Use PYMC3 to get the posterior distribution of the difference between two variables
Now suppose we are looking at the daily price of two stocks, A and B. The priori is simple: prices are all normally distributed, both mu_A and mu_B are evenly distributed on [10,100], and sigma_A and sigma_B are evenly distributed on [10,100] [1,10]. (I know these are some naïve/false assumptions – just to make the issue clearer.) )
Now suppose I’ve been observing these two stocks for a month and collecting price data. I can get the posterior distribution of A and B separately, but I don’t know how to get the posterior distribution of the difference between two stocks?
prices_A = [25,20,26,23,30,25]
prices_B = [45,49,52,58,45,48]
basic_model = pm.
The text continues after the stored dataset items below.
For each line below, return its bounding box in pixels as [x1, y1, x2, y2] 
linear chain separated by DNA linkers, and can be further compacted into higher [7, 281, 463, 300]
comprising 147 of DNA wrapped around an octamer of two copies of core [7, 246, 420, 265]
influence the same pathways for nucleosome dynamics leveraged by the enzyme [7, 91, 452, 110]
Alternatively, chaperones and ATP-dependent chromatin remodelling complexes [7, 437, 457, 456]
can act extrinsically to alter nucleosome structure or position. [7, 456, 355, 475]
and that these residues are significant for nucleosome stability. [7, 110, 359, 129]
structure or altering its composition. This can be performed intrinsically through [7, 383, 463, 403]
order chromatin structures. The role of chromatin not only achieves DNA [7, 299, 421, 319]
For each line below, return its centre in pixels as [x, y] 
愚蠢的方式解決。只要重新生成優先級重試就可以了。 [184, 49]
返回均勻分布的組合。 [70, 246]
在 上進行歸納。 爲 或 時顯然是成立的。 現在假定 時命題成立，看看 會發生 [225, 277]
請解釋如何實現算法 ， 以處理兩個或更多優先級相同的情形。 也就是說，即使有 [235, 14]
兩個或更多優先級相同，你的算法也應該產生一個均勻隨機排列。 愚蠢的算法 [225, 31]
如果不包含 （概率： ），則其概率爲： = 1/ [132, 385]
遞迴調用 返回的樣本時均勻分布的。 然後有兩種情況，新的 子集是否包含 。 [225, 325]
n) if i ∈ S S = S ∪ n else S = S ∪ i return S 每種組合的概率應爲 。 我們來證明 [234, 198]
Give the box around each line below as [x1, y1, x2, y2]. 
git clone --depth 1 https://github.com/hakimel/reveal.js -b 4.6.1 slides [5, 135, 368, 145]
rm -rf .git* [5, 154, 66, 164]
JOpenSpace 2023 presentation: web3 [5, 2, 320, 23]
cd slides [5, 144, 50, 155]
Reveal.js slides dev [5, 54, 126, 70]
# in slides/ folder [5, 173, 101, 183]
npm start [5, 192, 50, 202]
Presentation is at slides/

Model()
with basic_model:
mu_A = pm. Uniform('mu_A', lower=10, upper=100)
sigma_A = pm. Uniform('sigma_A', lower=1, upper=10)
mu_B = pm. Uniform('mu_B', lower=10, upper=100)
sigma_B = pm. Uniform('sigma_B', lower=1, upper=10)
A = pm. Normal('Y_1', mu=mu_A, sd=sigma_A, observed=prices_A)
B = pm. Normal('Y_2', mu=mu_B, sd=sigma_B, observed=prices_B)
dif = pm. Deterministic('dif', A-B)
map_estimate = pm.find_MAP(model=basic_model)
map_estimate
However, the result estimate did not give me the distribution of the dif… Am I confusing the concept of posterior distribution?
Solution
Subtract two variables and you can do it after sampling:
C = trace['A'] - trace['B']
Or you can use deterministic variables as part of the model:
C = pm. Deterministic('C', A - B)
Update:
Now that you’ve published your model, I’ll make the following recommendations
prices_A = [25,20,26,23,30,25]
prices_B = [45,49,52,58,45,48]
basic_model = pm. Model()
with basic_model:
mu_A = pm. Uniform('mu_A', lower=10, upper=100)
sigma_A = pm. Uniform('sigma_A', lower=1, upper=10)
mu_B = pm. Uniform('mu_B', lower=10, upper=100)
sigma_B = pm. Uniform('sigma_B', lower=1, upper=10)
A = pm. Normal('Y_1', mu=mu_A, sd=sigma_A, observed=prices_A)
B = pm. Normal('Y_2', mu=mu_B, sd=sigma_B, observed=prices_B)
dif = pm. Deterministic('dif', mu_A-mu_B) # diff of the means
trace = pm.sample()
pm.summary(trace)
Basically my advice is not to use find_MAP(),
but to sample from a posterior sample and then calculate what you want from the sample (in trace
). For example, summary
will give you the mean, standard deviation, and other quantities calculated from a posterior sample.
You might also want to use sample_ppc
to get a “posterior prediction sample.”
ppc = pm.sample_ppc(trace, 1000, basic_model)
dif_ppc = ppc['Y_1'] - ppc['Y_2']
dif_ppc
represents the difference in stocks you expect to see, including uncertainty about the mean and standard deviation of stocks.
As a side note, perhaps you want to replace your uniform distribution with others, such as the normal distribution of the mean and the seminormal distribution of Sigma.